Operational Effectiveness vs. Bias

Outlining the effect of the temporary raise to the system's confidence threshold, the police records state: “This adjustment greatly lessens the effect of bias across legally safeguarded attributes of ethnicity, age and gender but had a substantially detrimental effect on operational effectiveness”. The documents add that police units complained that “a once effective tactic now delivered results of limited benefit”.

Wider Implementation Proposals

Meanwhile, the UK administration has launched a ten-week consultation on its proposals to expand the use of biometric scanning systems. The minister for police the relevant minister has labeled the tool as the “most significant advance since genetic fingerprinting”.

Expert and Oversight Concerns

Abimbola Johnson, head of the advisory panel for the national policing equality strategy, commented: “There was very little consideration through equality strategy sessions of the technology deployment despite obvious cross-over with the plan’s concerns.

“These revelations show once again that the pledges to combat discrimination the police has undertaken via the race action plan are failing to be integrated into broader operations. Our reports have warned that innovative tools are being rolled out in a context where racial disparities, inadequate oversight and poor data collection already persist.

“Any use of this technology must adhere to rigorous official guidelines, be independently scrutinised, and demonstrate it reduces rather than compounds racial disparity.”

Home Office Response

A government representative said: “The Home Office treat the conclusions of the study with utmost gravity and we have already taken action. A new algorithm has been independently tested and procured, which has no statistically significant bias. It will be trialled in the coming months and will be undergo further assessment.

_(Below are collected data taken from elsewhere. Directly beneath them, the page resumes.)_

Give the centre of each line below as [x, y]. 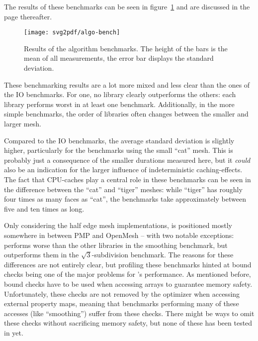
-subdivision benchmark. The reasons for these [163, 255]
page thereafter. [28, 16]
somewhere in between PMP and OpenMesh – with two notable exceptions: [119, 235]
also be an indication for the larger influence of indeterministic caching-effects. [123, 170]
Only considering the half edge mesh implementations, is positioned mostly [118, 225]
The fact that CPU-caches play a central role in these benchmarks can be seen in [128, 179]
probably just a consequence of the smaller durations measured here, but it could [127, 160]
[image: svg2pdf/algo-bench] [72, 33]
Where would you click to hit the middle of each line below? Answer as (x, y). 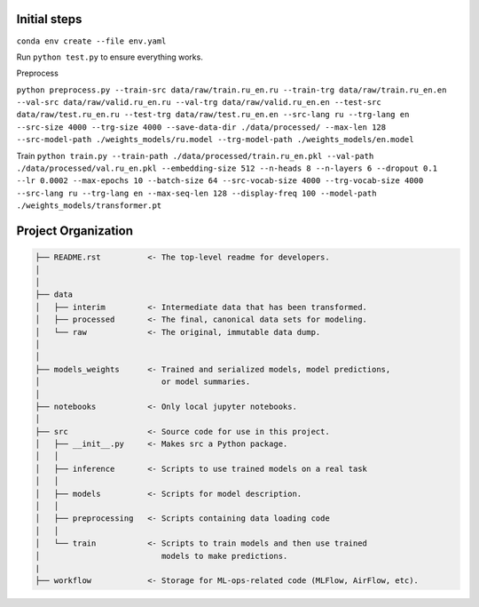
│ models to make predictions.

“The foremost aim is protecting the public. This gamechanging technology will support officers to put criminals and rapists behind bars. There is officer review in each stage of the process and no further action would be taken without specialist personnel carefully reviewing the output.”

David Brown
David Brown

A seasoned gaming analyst with over a decade of experience in the casino industry, specializing in slot machine mechanics and player psychology.